As always, it’s a good idea for your weblog to be written in valid HTML. It doesn’t matter so much which version you use, as long as you abide by its rules. For existing, non-validating sites, HTML 4.01 Transitional probably requires the fewest modifications to your site’s code. For newer sites, consider XHMTL.
If your weblog categorizes posts by topic, you can indicate that your posts belong to those topics, rather than merely referring to them, by using the “topic” link type. Such a link, contained within a post’s div, would look something like this:
<a rel="topic" href="topic address">topic name</a>
Similarly, if the topic’s page links to individual posts, it can indicate that they belong to the topic with a reverse link:
<a rev="topic" href="post address">post name</a>
The topic page would need to include the profile declaration for this link to be correctly interpreted.
Every page in the weblog can indicate that it is part of the weblog by linking to the main page using the “weblog” link type. Even the main page might link to itself; doing so would indicate to software that it is a weblog’s main page. These links can be made with an anchor in the page’s body:
<a rel="weblog" href="weblog address">weblog name</a>
Alternately, they can be done with a link element in the page’s head:
<link rel="weblog" href="weblog address">
It’s probably a good idea to include a link in the head even if there is also a link in the body, but there is no strong reason to prefer one to the other.
Linking your archives to your weblog does not explicitly connect your posts to your weblog. Software will presumably infer that if Post A is in Archive B and Archive B is in Weblog C, then Post A is probably in Weblog C. If you wish to explicitly connect your posts to your weblog, you must include a weblog link in each post.
If your weblog has titles for some or all of its posts, consider marking up the titles with heading tags (h1, h2, and so on). This is a good idea for a number of reasons, but the important one here is that the text content of the first heading encountered in a post will usually be interpreted as the post’s title. If your site design does not allow you to use real headings, then enclose the post’s title with a span element of the class “title”.
Similiarly, you can use a span element with the class “author” to identify the author of a post or the class “date” to identify the date. Dates must be given in the format described in the W3C note as a specific day, minute, or second. Because that format is cumbersome, you may choose to present it as the value of the “title” attribute, which overrides the textual content of the span when present. For example, the common practice of concluding a post with the line “Posted by Author at Time” might be coded like this:
<p>Posted by <span class="author" title="Author’s name">Author’s nickname</span> at <span class="date" title="Full date">Time of day</span></p>
If your weblog’s main page includes a “blogroll”, a list of links to other, recommended sites, you can indicate that these links are recommendations using the “recommendation” link type. If your site puts those links on a separate page, you can link to that page using the “linksPage” link type.
Consider being more specific when making references. For example,
if your post discusses a post or article, your link to that post could indicate
that your post is a comment by declaring rev="comment"
. (Why
a reverse link? It’s because your post is the comment, but rel="comment"

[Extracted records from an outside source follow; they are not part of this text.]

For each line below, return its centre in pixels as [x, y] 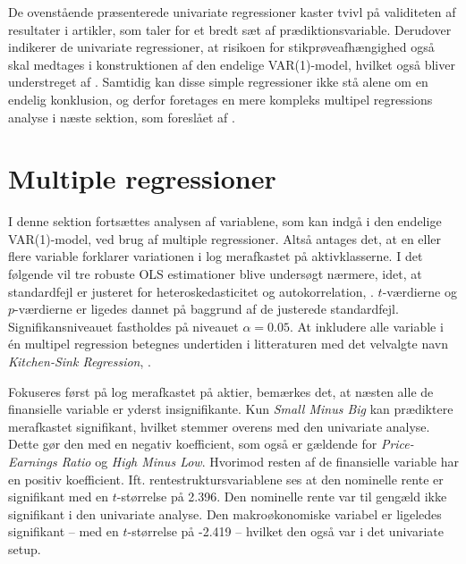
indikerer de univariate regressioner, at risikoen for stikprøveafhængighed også [221, 47]
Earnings [33, 461]
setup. [25, 548]
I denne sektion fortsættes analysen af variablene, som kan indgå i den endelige [225, 221]
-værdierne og [419, 291]
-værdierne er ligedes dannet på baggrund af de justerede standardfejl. [207, 309]
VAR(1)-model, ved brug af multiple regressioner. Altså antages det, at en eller [225, 238]
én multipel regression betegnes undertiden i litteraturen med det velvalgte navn [228, 344]
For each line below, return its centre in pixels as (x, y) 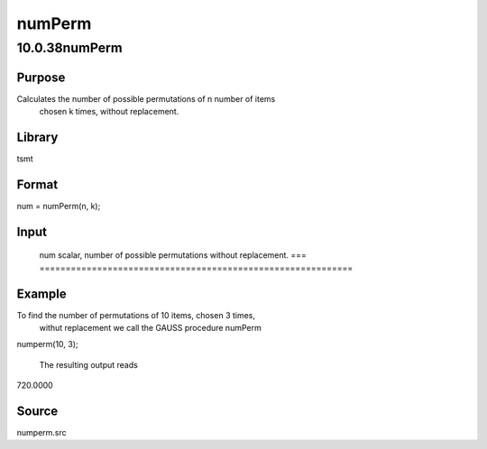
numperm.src (41, 433)
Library (37, 137)
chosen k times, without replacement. (109, 112)
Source (37, 411)
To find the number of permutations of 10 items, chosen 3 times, (136, 315)
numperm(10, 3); (47, 344)
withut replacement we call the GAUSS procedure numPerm (150, 328)
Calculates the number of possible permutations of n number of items (146, 98)

says that the resource at the other end of the link is a comment.) Other
relevant link types are “concurrence”, “rebuttal”, “pointer”, and “followup”.

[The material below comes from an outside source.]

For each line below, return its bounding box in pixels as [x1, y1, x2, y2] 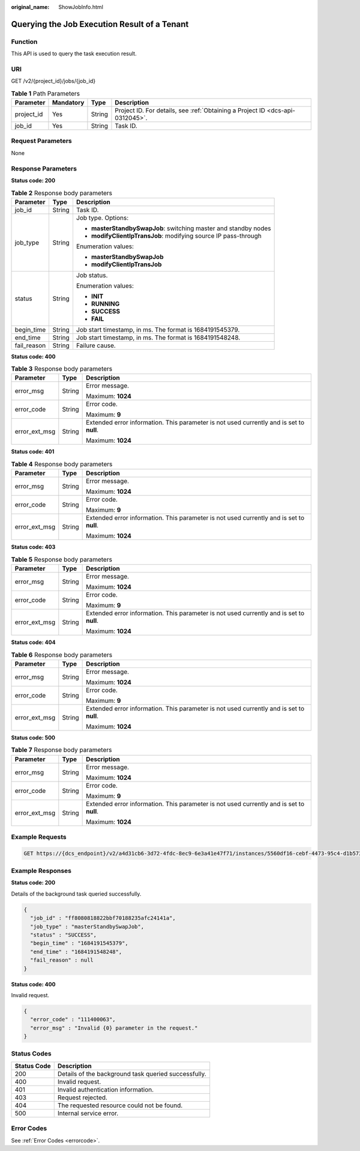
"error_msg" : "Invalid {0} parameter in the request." [30, 1024, 198, 1031]
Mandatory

When quoting from a web page, use the “cite” attribute to say where you got the quote from. If you’re quoting from another weblog, try to cite the specific post, and not the weblog or an archive. The “cite” attribute can be used with blockquote elements or the rare q element:
<blockquote cite="source of quote"> quote </blockquote>
If your weblog implements these conventions, a considerable amount of information will be available to software processors.